* [Required work] Retype all of the listing exactly, passing over any picture you find.

[Start of Attachment]

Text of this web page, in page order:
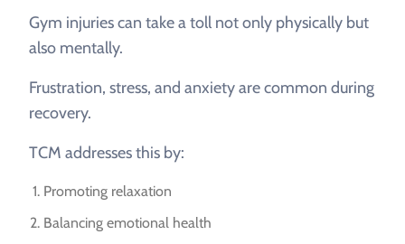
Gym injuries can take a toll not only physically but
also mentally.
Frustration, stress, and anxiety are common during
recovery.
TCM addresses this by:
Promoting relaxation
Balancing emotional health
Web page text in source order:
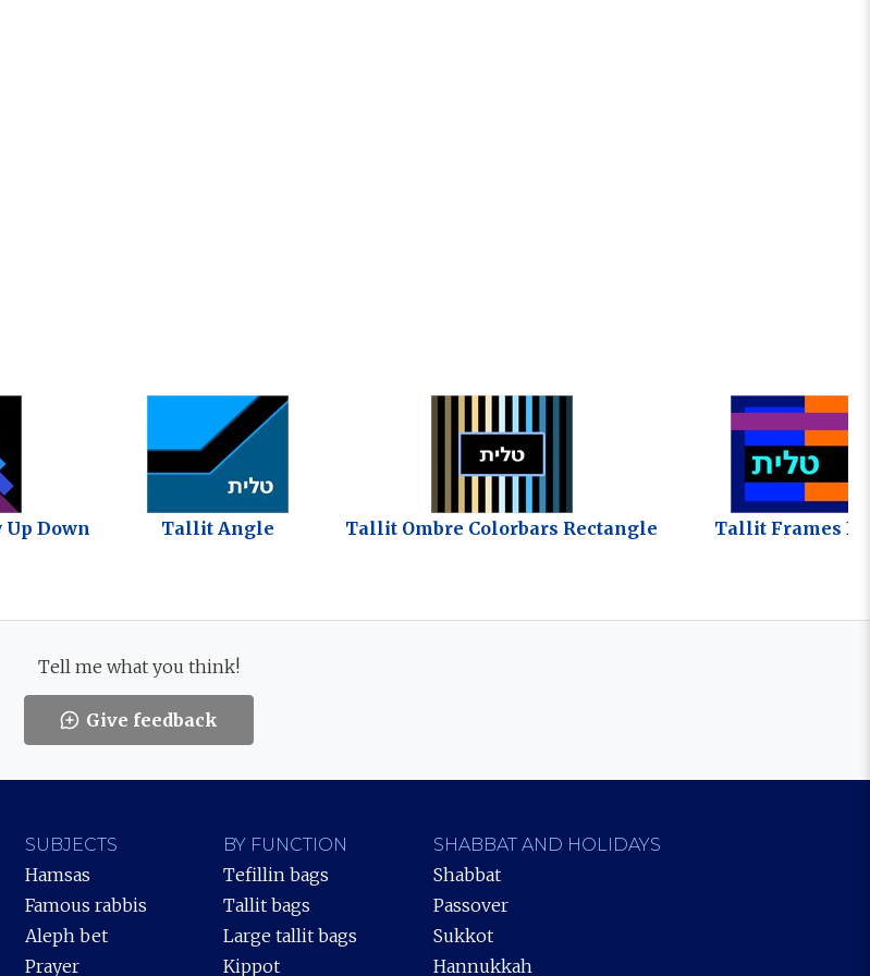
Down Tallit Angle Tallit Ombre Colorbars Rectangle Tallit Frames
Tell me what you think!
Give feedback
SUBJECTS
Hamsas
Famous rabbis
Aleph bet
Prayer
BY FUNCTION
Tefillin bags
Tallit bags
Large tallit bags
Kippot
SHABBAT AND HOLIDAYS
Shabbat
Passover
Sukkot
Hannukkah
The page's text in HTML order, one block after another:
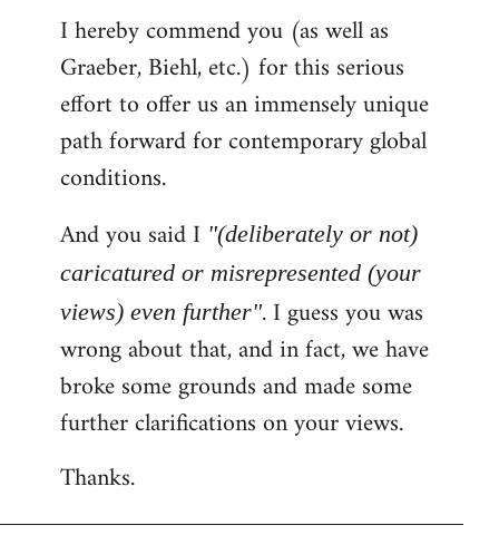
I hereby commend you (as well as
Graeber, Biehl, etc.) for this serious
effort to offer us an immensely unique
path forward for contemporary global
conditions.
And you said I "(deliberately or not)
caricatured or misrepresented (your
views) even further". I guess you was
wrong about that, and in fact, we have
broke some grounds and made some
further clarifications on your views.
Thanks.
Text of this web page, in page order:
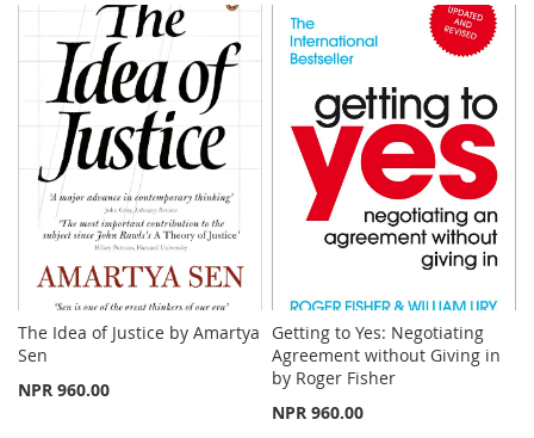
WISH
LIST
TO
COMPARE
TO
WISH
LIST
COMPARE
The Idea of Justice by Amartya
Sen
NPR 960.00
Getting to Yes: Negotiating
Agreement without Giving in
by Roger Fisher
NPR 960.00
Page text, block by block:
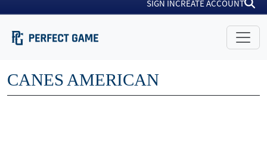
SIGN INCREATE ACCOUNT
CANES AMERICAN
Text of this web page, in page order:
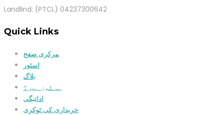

[End of Attachment]

* [Output]
Text of this web page, in page order:
Gym injuries can take a toll not only physically but
also mentally.
Frustration, stress, and anxiety are common during
recovery.
TCM addresses this by:
Promoting relaxation
Balancing emotional health
Web page text in source order:
Down Tallit Angle Tallit Ombre Colorbars Rectangle Tallit Frames
Tell me what you think!
Give feedback
SUBJECTS
Hamsas
Famous rabbis
Aleph bet
Prayer
BY FUNCTION
Tefillin bags
Tallit bags
Large tallit bags
Kippot
SHABBAT AND HOLIDAYS
Shabbat
Passover
Sukkot
Hannukkah
The page's text in HTML order, one block after another:
I hereby commend you (as well as
Graeber, Biehl, etc.) for this serious
effort to offer us an immensely unique
path forward for contemporary global
conditions.
And you said I "(deliberately or not)
caricatured or misrepresented (your
views) even further". I guess you was
wrong about that, and in fact, we have
broke some grounds and made some
further clarifications on your views.
Thanks.
Text of this web page, in page order:
WISH
LIST
TO
COMPARE
TO
WISH
LIST
COMPARE
The Idea of Justice by Amartya
Sen
NPR 960.00
Getting to Yes: Negotiating
Agreement without Giving in
by Roger Fisher
NPR 960.00
Page text, block by block:
SIGN INCREATE ACCOUNT
CANES AMERICAN
Text of this web page, in page order:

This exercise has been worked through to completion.